"""

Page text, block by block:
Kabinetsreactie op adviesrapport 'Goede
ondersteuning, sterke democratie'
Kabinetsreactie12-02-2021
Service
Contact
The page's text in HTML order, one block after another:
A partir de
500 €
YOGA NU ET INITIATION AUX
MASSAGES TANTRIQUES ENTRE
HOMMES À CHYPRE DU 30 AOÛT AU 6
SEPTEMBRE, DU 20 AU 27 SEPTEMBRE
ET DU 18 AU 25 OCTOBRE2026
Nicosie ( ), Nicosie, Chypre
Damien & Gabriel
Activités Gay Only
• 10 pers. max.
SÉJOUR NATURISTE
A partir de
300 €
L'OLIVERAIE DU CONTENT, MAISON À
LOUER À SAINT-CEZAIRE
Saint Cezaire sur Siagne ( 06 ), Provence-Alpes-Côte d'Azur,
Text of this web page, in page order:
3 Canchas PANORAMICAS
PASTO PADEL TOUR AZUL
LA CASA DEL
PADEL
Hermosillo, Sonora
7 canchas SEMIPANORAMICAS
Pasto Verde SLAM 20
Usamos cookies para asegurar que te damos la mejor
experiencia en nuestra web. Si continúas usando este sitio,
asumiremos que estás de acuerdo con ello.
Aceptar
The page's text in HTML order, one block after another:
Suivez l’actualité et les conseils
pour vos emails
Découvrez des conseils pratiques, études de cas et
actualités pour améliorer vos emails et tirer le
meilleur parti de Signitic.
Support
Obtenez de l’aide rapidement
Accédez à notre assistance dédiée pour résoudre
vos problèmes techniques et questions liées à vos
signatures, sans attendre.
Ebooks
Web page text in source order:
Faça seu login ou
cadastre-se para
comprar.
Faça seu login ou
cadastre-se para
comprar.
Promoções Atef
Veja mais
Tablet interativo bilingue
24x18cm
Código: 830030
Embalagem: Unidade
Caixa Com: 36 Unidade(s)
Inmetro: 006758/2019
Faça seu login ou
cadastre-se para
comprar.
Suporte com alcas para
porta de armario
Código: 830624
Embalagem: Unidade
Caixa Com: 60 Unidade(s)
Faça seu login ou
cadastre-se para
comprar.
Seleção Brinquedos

"""

TO DO: Print the material once more, keeping every word as it is.

YOUR RESPONSE:
Page text, block by block:
Kabinetsreactie op adviesrapport 'Goede
ondersteuning, sterke democratie'
Kabinetsreactie12-02-2021
Service
Contact
The page's text in HTML order, one block after another:
A partir de
500 €
YOGA NU ET INITIATION AUX
MASSAGES TANTRIQUES ENTRE
HOMMES À CHYPRE DU 30 AOÛT AU 6
SEPTEMBRE, DU 20 AU 27 SEPTEMBRE
ET DU 18 AU 25 OCTOBRE2026
Nicosie ( ), Nicosie, Chypre
Damien & Gabriel
Activités Gay Only
• 10 pers. max.
SÉJOUR NATURISTE
A partir de
300 €
L'OLIVERAIE DU CONTENT, MAISON À
LOUER À SAINT-CEZAIRE
Saint Cezaire sur Siagne ( 06 ), Provence-Alpes-Côte d'Azur,
Text of this web page, in page order:
3 Canchas PANORAMICAS
PASTO PADEL TOUR AZUL
LA CASA DEL
PADEL
Hermosillo, Sonora
7 canchas SEMIPANORAMICAS
Pasto Verde SLAM 20
Usamos cookies para asegurar que te damos la mejor
experiencia en nuestra web. Si continúas usando este sitio,
asumiremos que estás de acuerdo con ello.
Aceptar
The page's text in HTML order, one block after another:
Suivez l’actualité et les conseils
pour vos emails
Découvrez des conseils pratiques, études de cas et
actualités pour améliorer vos emails et tirer le
meilleur parti de Signitic.
Support
Obtenez de l’aide rapidement
Accédez à notre assistance dédiée pour résoudre
vos problèmes techniques et questions liées à vos
signatures, sans attendre.
Ebooks
Web page text in source order:
Faça seu login ou
cadastre-se para
comprar.
Faça seu login ou
cadastre-se para
comprar.
Promoções Atef
Veja mais
Tablet interativo bilingue
24x18cm
Código: 830030
Embalagem: Unidade
Caixa Com: 36 Unidade(s)
Inmetro: 006758/2019
Faça seu login ou
cadastre-se para
comprar.
Suporte com alcas para
porta de armario
Código: 830624
Embalagem: Unidade
Caixa Com: 60 Unidade(s)
Faça seu login ou
cadastre-se para
comprar.
Seleção Brinquedos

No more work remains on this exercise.